| DATA SHOWN |
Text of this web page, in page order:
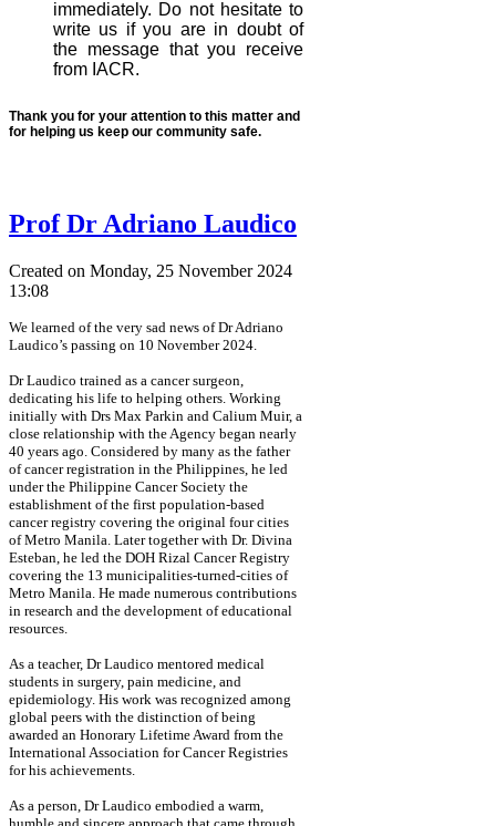
immediately. Do not hesitate to
write us if you are in doubt of
the message that you receive
from IACR.
Thank you for your attention to this matter and
for helping us keep our community safe.
Prof Dr Adriano Laudico
Created on Monday, 25 November 2024
13:08
We learned of the very sad news of Dr Adriano
Laudico’s passing on 10 November 2024.
Dr Laudico trained as a cancer surgeon,
dedicating his life to helping others. Working
initially with Drs Max Parkin and Calium Muir, a
close relationship with the Agency began nearly
40 years ago. Considered by many as the father
of cancer registration in the Philippines, he led
under the Philippine Cancer Society the
establishment of the first population-based
cancer registry covering the original four cities
of Metro Manila. Later together with Dr. Divina
Esteban, he led the DOH Rizal Cancer Registry
covering the 13 municipalities-turned-cities of
Metro Manila. He made numerous contributions
in research and the development of educational
resources.
As a teacher, Dr Laudico mentored medical
students in surgery, pain medicine, and
epidemiology. His work was recognized among
global peers with the distinction of being
awarded an Honorary Lifetime Award from the
International Association for Cancer Registries
for his achievements.
As a person, Dr Laudico embodied a warm,
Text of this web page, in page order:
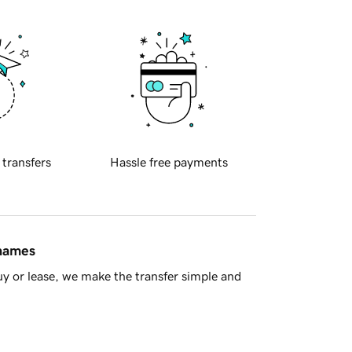
transfers Hassle free payments
or lease, we make the transfer simple and
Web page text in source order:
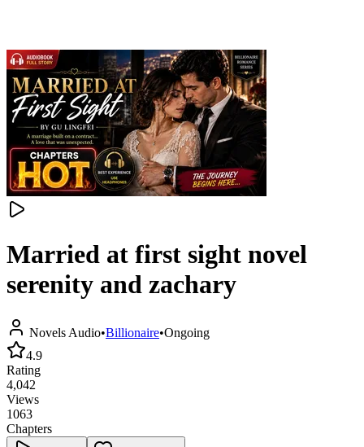
Married at first sight novel
serenity and zachary
Novels Audio•Billionaire•Ongoing
4.9
Rating
4,042
Views
1063
Chapters
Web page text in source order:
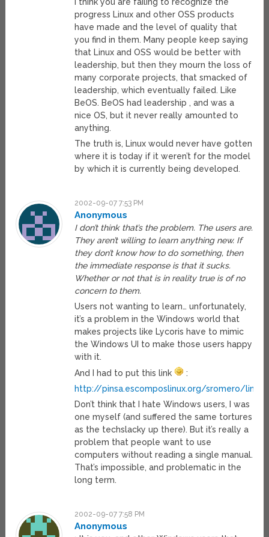
I think you are failing to recognize the
progress Linux and other OSS products
have made and the level of quality that
you find in them. Many people keep saying
that Linux and OSS would be better with
leadership, but then they mourn the loss of
many corporate projects, that smacked of
leadership, which eventually failed. Like
BeOS. BeOS had leadership , and was a
nice OS, but it never really amounted to
anything.
The truth is, Linux would never have gotten
where it is today if it weren’t for the model
by which it is currently being developed.
2002-09-07 7:53 PM
Anonymous
I don’t think that’s the problem. The users are.
They aren’t willing to learn anything new. If
they don’t know how to do something, then
the immediate response is that it sucks.
Whether or not that is in reality true is of no
concern to them.
Users not wanting to learn… unfortunately,
it’s a problem in the Windows world that
makes projects like Lycoris have to mimic
the Windows UI to make those users happy
with it.
And I had to put this link
:
http://pinsa.escomposlinux.org/sromero/
Don’t think that I hate Windows users, I was
one myself (and suffered the same tortures
as the techslacky up there). But it’s really a
problem that people want to use
computers without reading a single manual.
That’s impossible, and problematic in the
long term.
2002-09-07 7:58 PM
Anonymous
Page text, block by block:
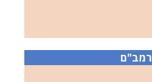
רמב"ם

| TASK TO COMPLETE |
Up in the listing, locate the line with "epidemiology. His work was recognized among"; print it and every line after it down to the line with "you find in them. Many people keep saying", which is included too. Skip the pictures.

| SOLVED EXERCISE |
epidemiology. His work was recognized among
global peers with the distinction of being
awarded an Honorary Lifetime Award from the
International Association for Cancer Registries
for his achievements.
As a person, Dr Laudico embodied a warm,
Text of this web page, in page order:
transfers Hassle free payments
or lease, we make the transfer simple and
Web page text in source order:
Married at first sight novel
serenity and zachary
Novels Audio•Billionaire•Ongoing
4.9
Rating
4,042
Views
1063
Chapters
Web page text in source order:
I think you are failing to recognize the
progress Linux and other OSS products
have made and the level of quality that
you find in them. Many people keep saying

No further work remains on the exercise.